"""

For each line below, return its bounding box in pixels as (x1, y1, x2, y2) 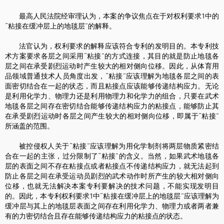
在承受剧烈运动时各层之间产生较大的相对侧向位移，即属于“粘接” (5, 112, 219, 120)
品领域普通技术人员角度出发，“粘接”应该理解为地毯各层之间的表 (5, 72, 219, 80)
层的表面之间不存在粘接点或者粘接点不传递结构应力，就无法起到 (5, 162, 219, 170)
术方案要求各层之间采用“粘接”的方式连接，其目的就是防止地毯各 (5, 52, 219, 60)
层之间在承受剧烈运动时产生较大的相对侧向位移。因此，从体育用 (5, 62, 219, 70)
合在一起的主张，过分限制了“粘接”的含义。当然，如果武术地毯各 (5, 152, 219, 160)
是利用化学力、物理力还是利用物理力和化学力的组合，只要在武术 (5, 92, 219, 100)
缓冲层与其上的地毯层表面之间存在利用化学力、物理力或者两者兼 (5, 202, 219, 210)
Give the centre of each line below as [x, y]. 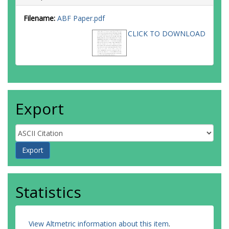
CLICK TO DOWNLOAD [167, 33]
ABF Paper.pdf [81, 18]
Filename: [39, 18]
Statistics [48, 192]
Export [40, 109]
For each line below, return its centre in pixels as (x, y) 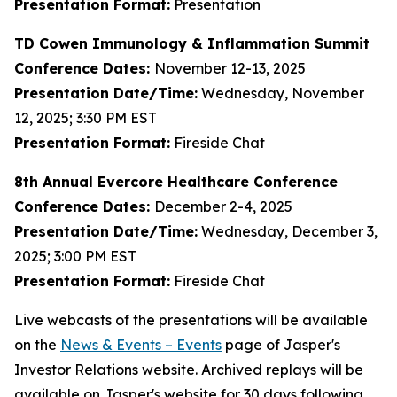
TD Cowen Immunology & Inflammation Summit (192, 43)
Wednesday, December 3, (288, 231)
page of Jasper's (281, 345)
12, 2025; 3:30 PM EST (86, 118)
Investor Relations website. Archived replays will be (189, 370)
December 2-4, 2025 (223, 206)
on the (37, 345)
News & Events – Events (141, 345)
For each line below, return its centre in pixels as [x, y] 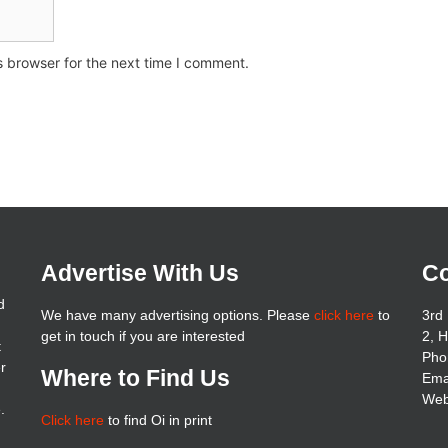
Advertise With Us [139, 273]
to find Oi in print [157, 420]
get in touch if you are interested [142, 336]
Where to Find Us [135, 378]
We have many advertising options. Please [177, 315]
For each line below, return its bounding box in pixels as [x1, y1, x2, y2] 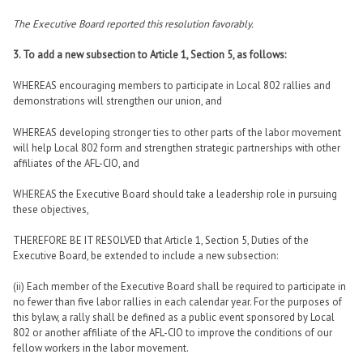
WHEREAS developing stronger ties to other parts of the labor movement [13, 125, 341, 139]
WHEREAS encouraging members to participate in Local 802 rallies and [13, 79, 331, 93]
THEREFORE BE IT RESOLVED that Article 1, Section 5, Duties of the [13, 233, 309, 248]
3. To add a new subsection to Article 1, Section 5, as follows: [13, 48, 286, 62]
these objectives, [13, 202, 89, 216]
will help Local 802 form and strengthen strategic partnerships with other [13, 140, 340, 155]
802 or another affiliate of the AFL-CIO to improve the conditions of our [13, 326, 332, 340]
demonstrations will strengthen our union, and [13, 94, 222, 109]
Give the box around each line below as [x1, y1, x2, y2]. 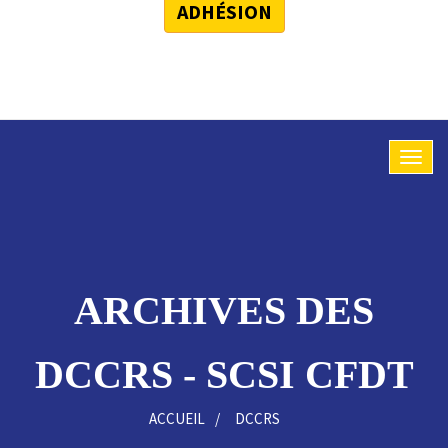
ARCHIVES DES [74, 288, 374, 333]
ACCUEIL [148, 409, 205, 428]
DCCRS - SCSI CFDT [34, 352, 414, 397]
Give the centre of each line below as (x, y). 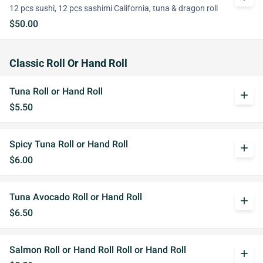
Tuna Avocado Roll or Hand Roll (76, 197)
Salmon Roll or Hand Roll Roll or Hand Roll (98, 250)
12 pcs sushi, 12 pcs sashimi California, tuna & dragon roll (114, 9)
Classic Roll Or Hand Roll (68, 63)
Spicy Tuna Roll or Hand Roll (69, 144)
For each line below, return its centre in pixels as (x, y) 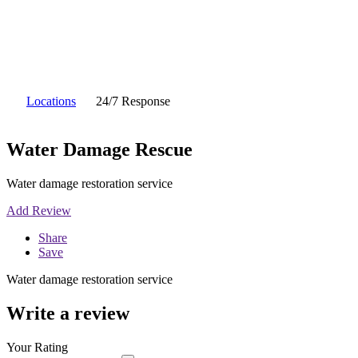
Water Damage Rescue (99, 149)
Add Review (39, 210)
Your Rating (37, 347)
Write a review (68, 313)
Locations (51, 101)
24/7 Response (133, 101)
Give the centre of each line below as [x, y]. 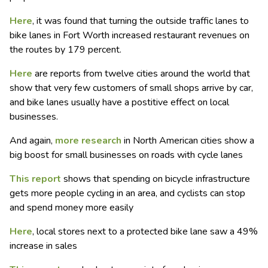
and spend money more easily [71, 208]
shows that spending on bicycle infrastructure [156, 179]
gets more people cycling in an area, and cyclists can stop [127, 194]
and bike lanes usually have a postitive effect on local [119, 103]
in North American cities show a [188, 141]
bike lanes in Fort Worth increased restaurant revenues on [130, 36]
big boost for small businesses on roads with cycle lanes [126, 155]
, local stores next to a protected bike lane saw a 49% [145, 232]
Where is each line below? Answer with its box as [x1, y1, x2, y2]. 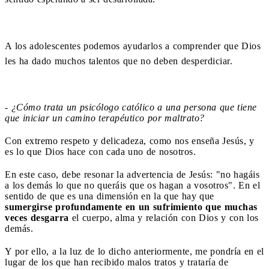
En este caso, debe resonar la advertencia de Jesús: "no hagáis [5, 169, 259, 180]
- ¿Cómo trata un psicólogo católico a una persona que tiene [5, 101, 257, 112]
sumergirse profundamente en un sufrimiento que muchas [5, 201, 258, 212]
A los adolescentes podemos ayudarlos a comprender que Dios [5, 40, 261, 51]
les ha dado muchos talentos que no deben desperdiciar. [5, 55, 232, 66]
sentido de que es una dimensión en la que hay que [5, 190, 214, 201]
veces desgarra [5, 212, 69, 223]
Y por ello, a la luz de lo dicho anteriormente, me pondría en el [5, 246, 264, 256]
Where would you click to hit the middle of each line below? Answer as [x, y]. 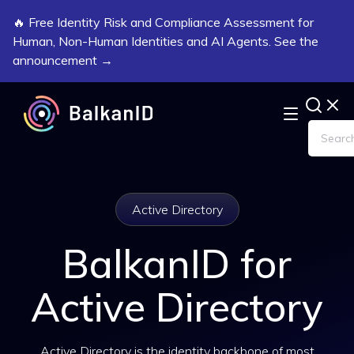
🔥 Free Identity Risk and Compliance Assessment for [163, 22]
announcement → [63, 60]
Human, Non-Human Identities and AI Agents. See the [166, 41]
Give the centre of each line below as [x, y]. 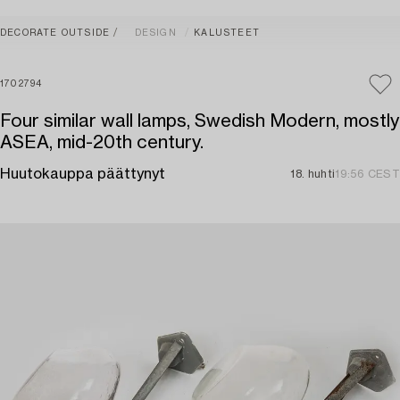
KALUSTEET [227, 33]
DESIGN [155, 33]
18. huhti [313, 174]
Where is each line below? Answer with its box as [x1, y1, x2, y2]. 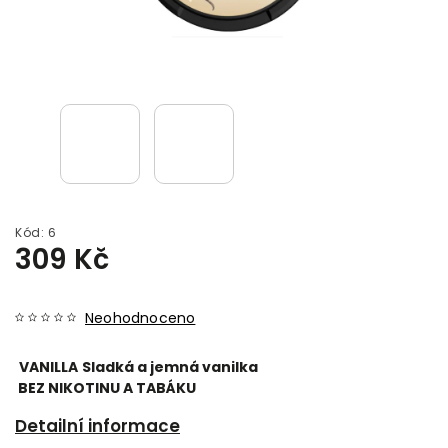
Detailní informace [15, 413, 180, 438]
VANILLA [19, 356, 78, 377]
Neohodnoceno [85, 307, 196, 328]
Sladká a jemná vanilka [82, 356, 258, 377]
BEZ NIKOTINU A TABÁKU [15, 377, 196, 398]
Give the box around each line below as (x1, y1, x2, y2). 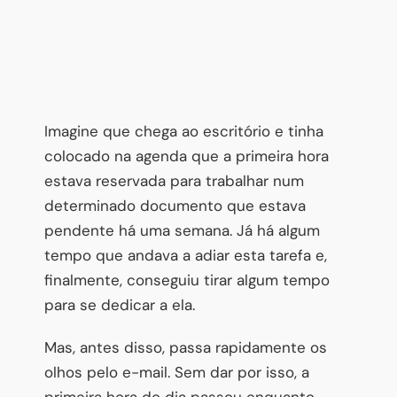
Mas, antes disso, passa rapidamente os (44, 337, 327, 357)
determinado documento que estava (44, 195, 306, 215)
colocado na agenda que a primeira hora (44, 145, 329, 166)
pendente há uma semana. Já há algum (44, 220, 320, 240)
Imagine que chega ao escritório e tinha (44, 121, 323, 141)
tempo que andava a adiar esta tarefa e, (44, 245, 327, 265)
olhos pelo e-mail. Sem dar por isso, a (44, 362, 309, 382)
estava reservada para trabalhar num (44, 170, 304, 191)
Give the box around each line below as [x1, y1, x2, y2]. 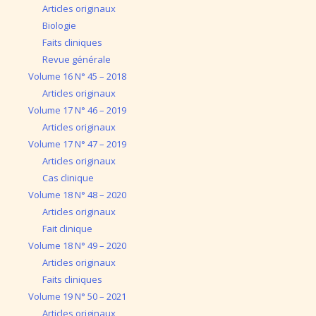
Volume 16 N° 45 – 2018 [28, 69, 126, 83]
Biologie [42, 18, 76, 32]
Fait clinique [42, 221, 92, 235]
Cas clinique [42, 171, 94, 184]
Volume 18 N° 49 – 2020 [28, 238, 126, 252]
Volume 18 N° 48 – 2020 [28, 188, 126, 201]
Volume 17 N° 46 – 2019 [28, 103, 126, 116]
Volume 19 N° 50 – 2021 [28, 289, 126, 303]
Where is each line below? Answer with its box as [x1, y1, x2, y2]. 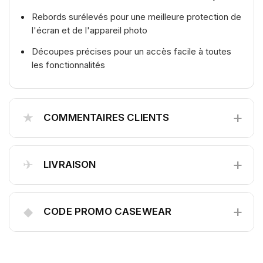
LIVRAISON [43, 158, 96, 170]
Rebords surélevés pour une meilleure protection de [32, 11, 241, 22]
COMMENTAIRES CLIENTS [43, 111, 170, 123]
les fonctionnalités [32, 59, 105, 70]
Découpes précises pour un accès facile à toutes [32, 45, 231, 57]
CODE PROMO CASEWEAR [43, 205, 172, 217]
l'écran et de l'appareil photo [32, 24, 147, 36]
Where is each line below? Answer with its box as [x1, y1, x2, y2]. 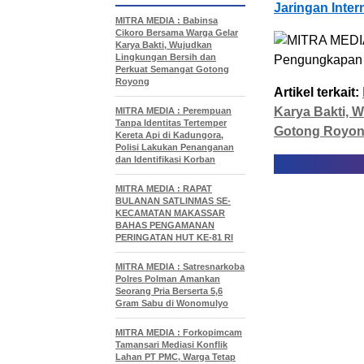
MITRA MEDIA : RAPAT [115, 184, 212, 193]
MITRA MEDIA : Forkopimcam [115, 327, 242, 337]
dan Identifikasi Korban [115, 154, 215, 164]
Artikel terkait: [274, 85, 359, 99]
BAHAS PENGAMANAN [115, 220, 214, 230]
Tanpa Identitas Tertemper [115, 118, 227, 128]
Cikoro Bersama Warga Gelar [115, 28, 238, 37]
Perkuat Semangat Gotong [115, 64, 229, 74]
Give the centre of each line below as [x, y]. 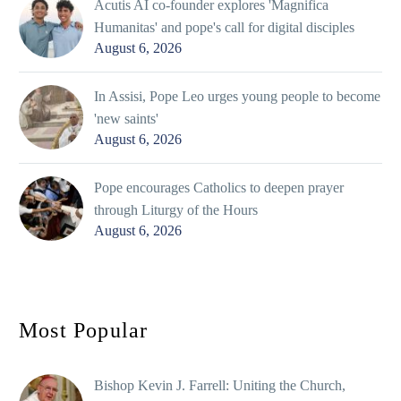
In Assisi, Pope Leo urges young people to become [237, 96]
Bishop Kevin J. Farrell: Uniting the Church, [220, 385]
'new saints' [126, 118]
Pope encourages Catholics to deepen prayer [219, 187]
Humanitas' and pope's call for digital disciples [224, 27]
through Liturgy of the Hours [176, 209]
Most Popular [84, 330]
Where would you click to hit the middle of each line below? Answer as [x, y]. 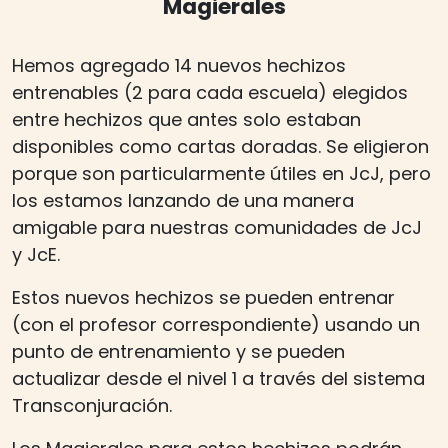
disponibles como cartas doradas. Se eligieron [220, 147]
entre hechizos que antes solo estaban [186, 120]
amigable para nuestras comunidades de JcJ [217, 228]
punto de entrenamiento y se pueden [178, 352]
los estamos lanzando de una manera [183, 201]
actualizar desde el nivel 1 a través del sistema [218, 379]
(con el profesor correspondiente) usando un [216, 325]
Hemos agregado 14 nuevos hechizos [179, 66]
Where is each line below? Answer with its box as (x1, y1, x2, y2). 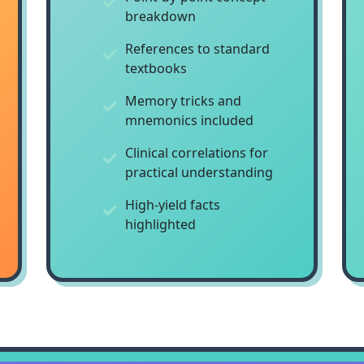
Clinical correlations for (124, 144, 268, 162)
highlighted (124, 215, 196, 233)
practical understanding (124, 163, 273, 181)
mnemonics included (124, 111, 253, 129)
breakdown (124, 7, 196, 25)
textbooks (124, 59, 187, 77)
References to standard (124, 40, 270, 58)
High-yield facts (124, 196, 220, 214)
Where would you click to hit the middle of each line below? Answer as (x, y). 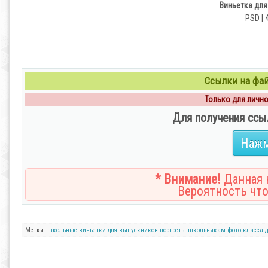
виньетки (92, 230)
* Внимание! (188, 179)
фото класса (245, 230)
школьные (62, 230)
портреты (173, 230)
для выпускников (133, 230)
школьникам (207, 230)
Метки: (36, 230)
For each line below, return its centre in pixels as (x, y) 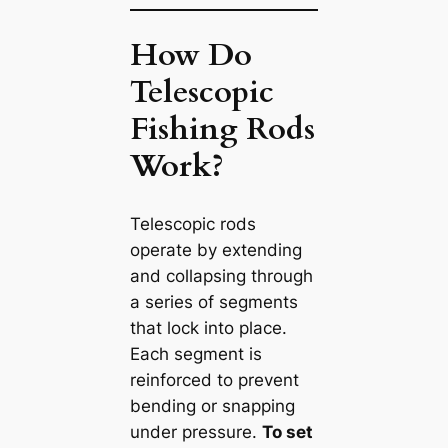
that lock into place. (208, 327)
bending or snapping (212, 405)
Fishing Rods (222, 128)
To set (287, 431)
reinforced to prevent (214, 379)
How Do (190, 54)
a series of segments (213, 301)
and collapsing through (221, 275)
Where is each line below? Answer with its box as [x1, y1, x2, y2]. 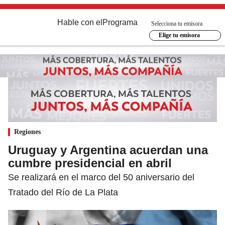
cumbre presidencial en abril [8, 156, 172, 170]
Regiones [14, 128, 41, 136]
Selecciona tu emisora [151, 20, 202, 27]
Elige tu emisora [158, 32, 200, 39]
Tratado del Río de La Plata [8, 187, 118, 197]
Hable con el [57, 18, 102, 27]
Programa [102, 18, 138, 27]
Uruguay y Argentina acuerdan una [8, 143, 208, 157]

"""

#### [What you should do]
Take the entries above and copy out all lines with the string "Volume".

#### [Response to the exercise]
Volume 16 N° 45 – 2018 [28, 69, 126, 83]
Volume 18 N° 49 – 2020 [28, 238, 126, 252]
Volume 18 N° 48 – 2020 [28, 188, 126, 201]
Volume 17 N° 46 – 2019 [28, 103, 126, 116]
Volume 19 N° 50 – 2021 [28, 289, 126, 303]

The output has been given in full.